Cada um destes três níveis comporta saberes, competências e conteúdos
distintos. Assim, no nível universal, tem-se o saber elocucional ou competência
linguística geral: é o saber falar em geral, o saber falar segundo os princípios que
se aplicam normalmente a todas as línguas, independente de como se apresentem
estruturadas. É o falar de acordo com os princípios universais do pensamento
e com o conhecimento geral que o homem tem das coisas do mundo. Logo, o
falar deve levar em conta não apenas um saber linguístico, mas também um
conhecimento do mundo.
No nível histórico tem-se o saber idiomático, ou competência linguística
particular: é o saber falar uma língua determinada, ter o domínio das regras
que permitem a produção e a compreensão de textos nesta língua, em qualquer
de suas variedades.
Por fim, no nível individual, já se tem o saber expressivo ou competência
textual: é o saber estruturar textos em situações comunicativas determinadas,
segundo os fatores gerais do falar: o falante, o destinatário, o objeto do que se
fala e a situação.
Estes três níveis do saber linguístico vão comportar diferentes tipos de
juízo sobre o falar ou o desempenho linguístico de qualquer falante.
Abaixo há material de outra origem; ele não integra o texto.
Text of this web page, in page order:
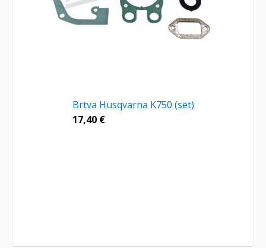
Brtva Husqvarna K750 (set)
17,40 €
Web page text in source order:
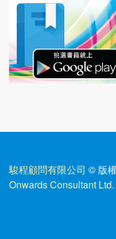
駿程顧問有限公司 © 版
Onwards Consultant Ltd.
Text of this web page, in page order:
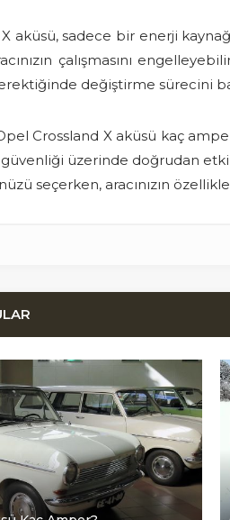
aküsü, sadece bir enerji
çalışmasını
değiştirme sürecini
Crossland X aküsü kaç
güvenliği üzerinde doğrudan
seçerken, aracınızın
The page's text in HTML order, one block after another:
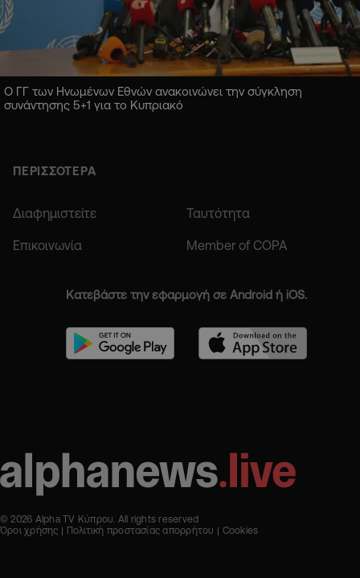
Ο ΓΓ των Ηνωμένων Εθνών ανακοινώνει την σύγκληση
συνάντησης 5+1 για το Κυπριακό
ΠΕΡΙΣΣΟΤΕΡΑ
Διαφημιστείτε Ταυτότητα
Επικοινωνία Member of COPA
Κατεβάστε την εφαρμογή σε Android ή iOS.
© 2026 Alpha TV Κύπρου. All rights reserved
Όροι χρήσης
Πολιτική προστασίας απορρήτου Cookies
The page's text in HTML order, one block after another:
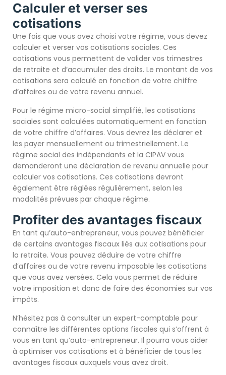
Calculer et verser ses
cotisations
Une fois que vous avez choisi votre régime, vous devez
calculer et verser vos cotisations sociales. Ces
cotisations vous permettent de valider vos trimestres
de retraite et d’accumuler des droits. Le montant de vos
cotisations sera calculé en fonction de votre chiffre
d’affaires ou de votre revenu annuel.
Pour le régime micro-social simplifié, les cotisations
sociales sont calculées automatiquement en fonction
de votre chiffre d’affaires. Vous devrez les déclarer et
les payer mensuellement ou trimestriellement. Le
régime social des indépendants et la CIPAV vous
demanderont une déclaration de revenu annuelle pour
calculer vos cotisations. Ces cotisations devront
également être réglées régulièrement, selon les
modalités prévues par chaque régime.
Profiter des avantages fiscaux
En tant qu’auto-entrepreneur, vous pouvez bénéficier
de certains avantages fiscaux liés aux cotisations pour
la retraite. Vous pouvez déduire de votre chiffre
d’affaires ou de votre revenu imposable les cotisations
que vous avez versées. Cela vous permet de réduire
votre imposition et donc de faire des économies sur vos
impôts.
N’hésitez pas à consulter un expert-comptable pour
connaître les différentes options fiscales qui s’offrent à
vous en tant qu’auto-entrepreneur. Il pourra vous aider
à optimiser vos cotisations et à bénéficier de tous les
avantages fiscaux auxquels vous avez droit.
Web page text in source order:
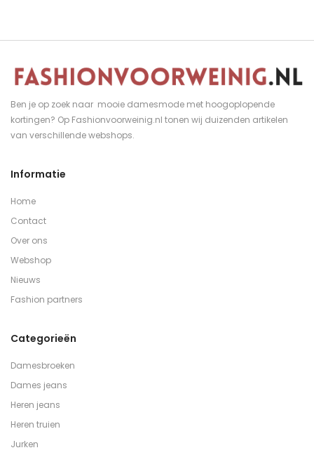
Ben je op zoek naar mooie damesmode met hoogoplopende
kortingen? Op Fashionvoorweinig.nl tonen wij duizenden artikelen
van verschillende webshops.
Informatie
Home
Contact
Over ons
Webshop
Nieuws
Fashion partners
Categorieën
Damesbroeken
Dames jeans
Heren jeans
Heren truien
Jurken

No nível
universal, a não conformidade com o saber elocucional corresponde ao juízo
de incongruente, como na desconexão semântica presente na frase “Há uma
grande diferença entre os candidatos à matrícula e as vagas na escola”, em que
a diferença a que se quer aludir na frase é evidentemente entre o número de
candidatos e o de vagas.
No nível histórico, a ocorrência de uma forma que não se reporta à fala
habitual de determinado segmento social de uma língua, a não conformidade,
pois, com certo saber idiomático, corresponde ao juízo de incorreto, como
a construção “As moça bonita”, no discurso de uma pessoa de quem não se
espera, pelo seu nível social, a falta de concordância nominal que abranja os
termos “moça” e “bonita”.
Por fim, no nível individual, a presença de forma ou expressão que venha
causar estranheza em certas circunstâncias, por envolver certa situação, certo
destinatário ou certo objeto sobre que se fala, em suma, a não conformidade
com o saber expressivo ou textual, corresponde ao juízo de inadequado. Em
“far-se-á o possível para ratificar a sua avaliação”, teremos uma construção
inadequada a qualquer situação de informalidade, ou de não monitoramento.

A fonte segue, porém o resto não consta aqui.